It can be provided on the one hand, that the second location information includes position data from one or more vehicle positions of the second vehicle, which are compared with the position data of other vehicle positions of the second vehicle (20) temporally closest to the image recording time, and selected first location information includes position data from a first vehicle position or from a plurality of first vehicle positions of the first vehicle, which are temporally closest to the image acquisition time point relative to the position data of other first vehicle positions of the first vehicle.

On the other hand, it may be provided that the second location information comprises the identifier of a second toll object recognized as being driven by the second vehicle, which is linked to a recognition time, which second in terms of its temporal rank compared to the detection times of other recognized by the second vehicle as driving Toll objects precedes the image acquisition time in time,
the first selected location information comprises the identifier of a first toll object recognized as having traveled by the first vehicle (10), which is temporally associated with a recognition time with respect to its time rank compared to recognition times of other first toll objects recognized as having traveled by the first vehicle the next one.

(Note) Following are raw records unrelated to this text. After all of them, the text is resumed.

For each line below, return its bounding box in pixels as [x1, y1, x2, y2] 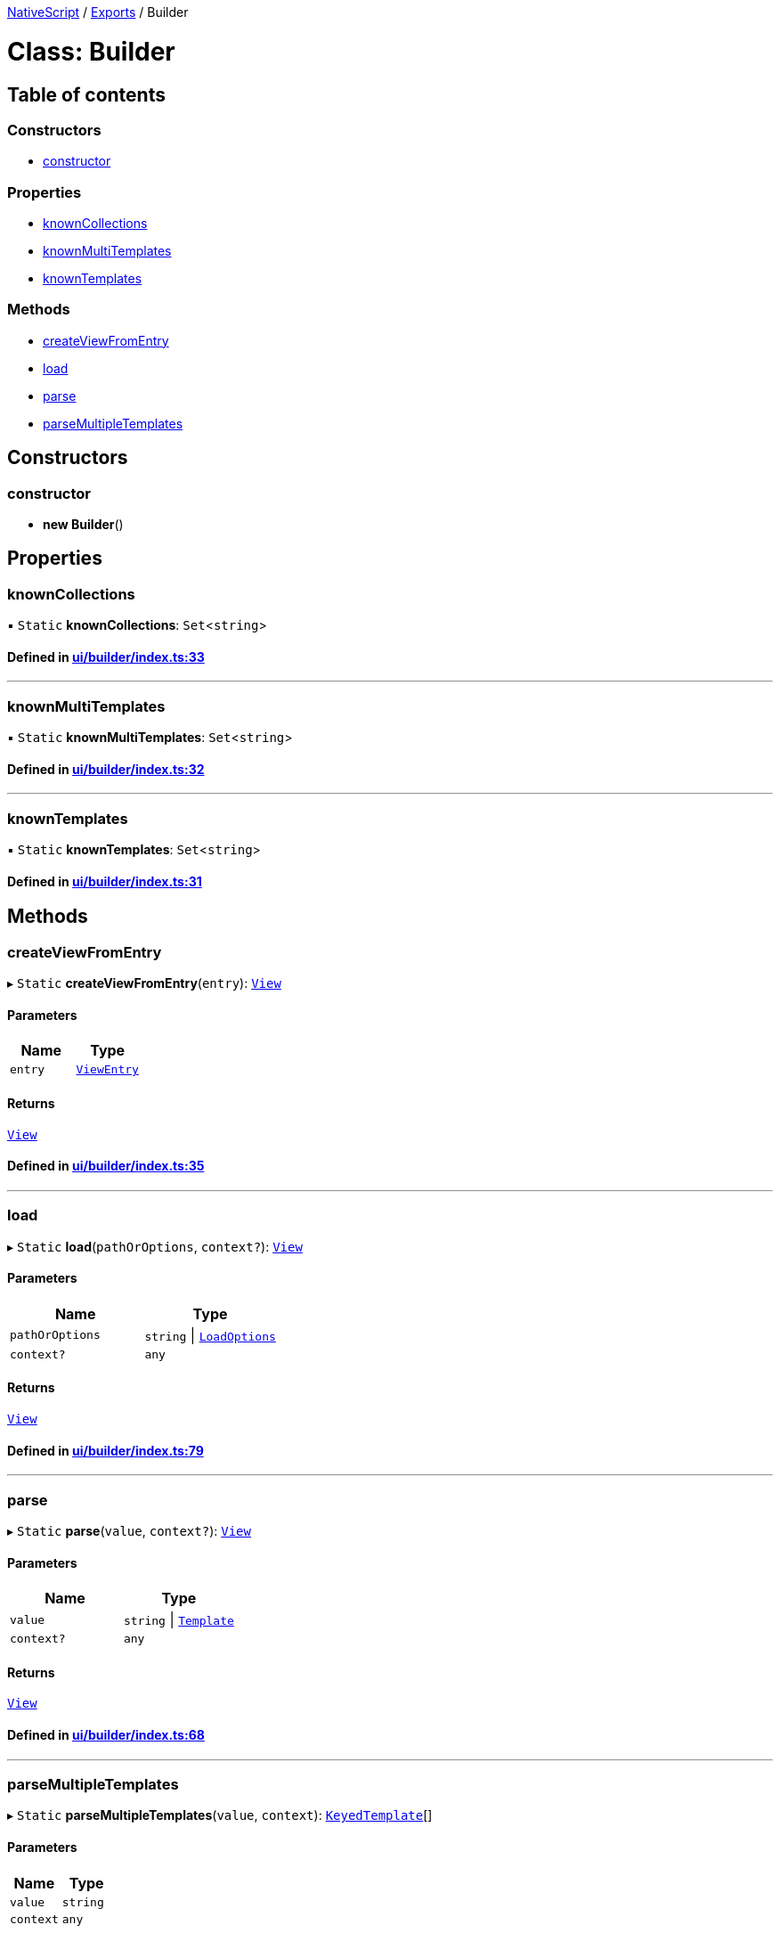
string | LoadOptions [144, 1325, 276, 1344]
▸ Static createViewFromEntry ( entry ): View [7, 975, 281, 991]
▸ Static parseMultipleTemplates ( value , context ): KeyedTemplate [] [7, 1807, 433, 1823]
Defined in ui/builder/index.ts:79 [7, 1442, 204, 1458]
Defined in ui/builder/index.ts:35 [7, 1158, 205, 1174]
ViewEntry [76, 1063, 139, 1077]
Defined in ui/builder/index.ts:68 [7, 1727, 205, 1743]
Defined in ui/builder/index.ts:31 [7, 873, 202, 889]
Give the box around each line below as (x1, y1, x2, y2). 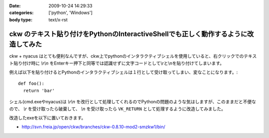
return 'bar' (23, 87, 55, 93)
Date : (9, 3, 21, 8)
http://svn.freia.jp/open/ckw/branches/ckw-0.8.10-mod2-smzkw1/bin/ (21, 124, 165, 130)
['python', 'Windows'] (48, 10, 93, 16)
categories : (9, 10, 34, 16)
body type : (9, 16, 32, 22)
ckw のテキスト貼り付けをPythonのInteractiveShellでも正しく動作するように (9, 30, 248, 38)
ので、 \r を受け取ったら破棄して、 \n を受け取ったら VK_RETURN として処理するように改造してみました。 (9, 106, 226, 112)
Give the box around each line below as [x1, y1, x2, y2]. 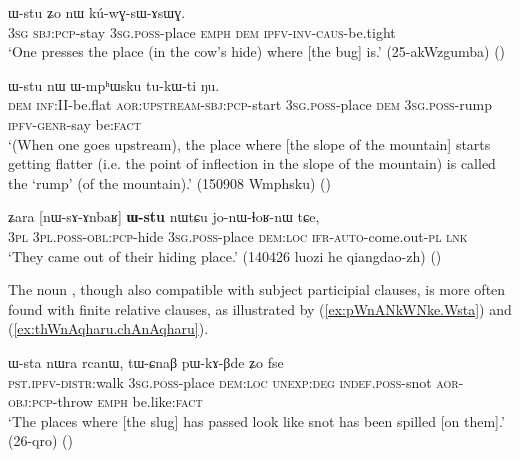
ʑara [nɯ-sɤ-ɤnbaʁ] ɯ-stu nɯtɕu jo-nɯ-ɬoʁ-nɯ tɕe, [8, 206, 320, 227]
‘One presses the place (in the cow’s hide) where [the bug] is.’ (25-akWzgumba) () [8, 41, 506, 62]
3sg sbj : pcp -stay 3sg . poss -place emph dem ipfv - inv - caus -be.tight [8, 21, 396, 42]
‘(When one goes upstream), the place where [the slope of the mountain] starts [8, 133, 491, 154]
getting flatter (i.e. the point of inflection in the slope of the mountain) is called [8, 153, 496, 174]
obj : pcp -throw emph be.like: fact [8, 391, 203, 412]
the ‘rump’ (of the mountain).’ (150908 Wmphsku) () [8, 172, 331, 193]
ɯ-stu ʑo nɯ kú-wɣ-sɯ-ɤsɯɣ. [8, 2, 186, 22]

Preferably, in the case of the successful comparison or in the event of abortion of the control procedure, the central data processing device sends a deletion request to the second vehicle receiving and operating the second vehicle by displaying the text data of the vehicle identifier and the image data of the image acquisition determining the text data of the vehicle Vehicle license plate of the first vehicle based deleted.
The second vehicle preferably deletes the text data of the vehicle registration number and the image data of the image acquisition on which the determination of the text data of the vehicle registration number of the first vehicle was based, at the latest at the end of a predetermined deletion period. Preferably, the deletion period is set in motion by the time of the image acquisition. The deletion period is preferably at least one minute or at most one hour.

Embodiments of the control method according to the invention are characterized in that the second vehicle receives the image of the first vehicle as a result of an automatic detection of at least one triggering condition, for which it detects a measured value and checks by comparison with a reference value for the fulfillment of the triggering condition. This measured value can be detected by at least one sensor device entrained by the second vehicle and can be a measured value of a speed and / or acceleration of the second vehicle and / or a distance of the second vehicle to a vehicle (ahead or oncoming) in the direction of travel or opposite Be driving direction (subsequent or passed by) first vehicle.
In a recognition procedure, the second vehicle can detect by comparing the measured value with a reference value whether the measured value corresponds to a triggering condition or not.
This advantageously ensures that the second vehicle only takes a picture when the driving state of the second vehicle corresponds to a circumstance that indicates the proximity to a first vehicle in its surroundings, that is, a first vehicle may have occasion. Superfluous image recordings on which no first vehicle can be recognized or from which no vehicle license plate can be determined can thus be avoided.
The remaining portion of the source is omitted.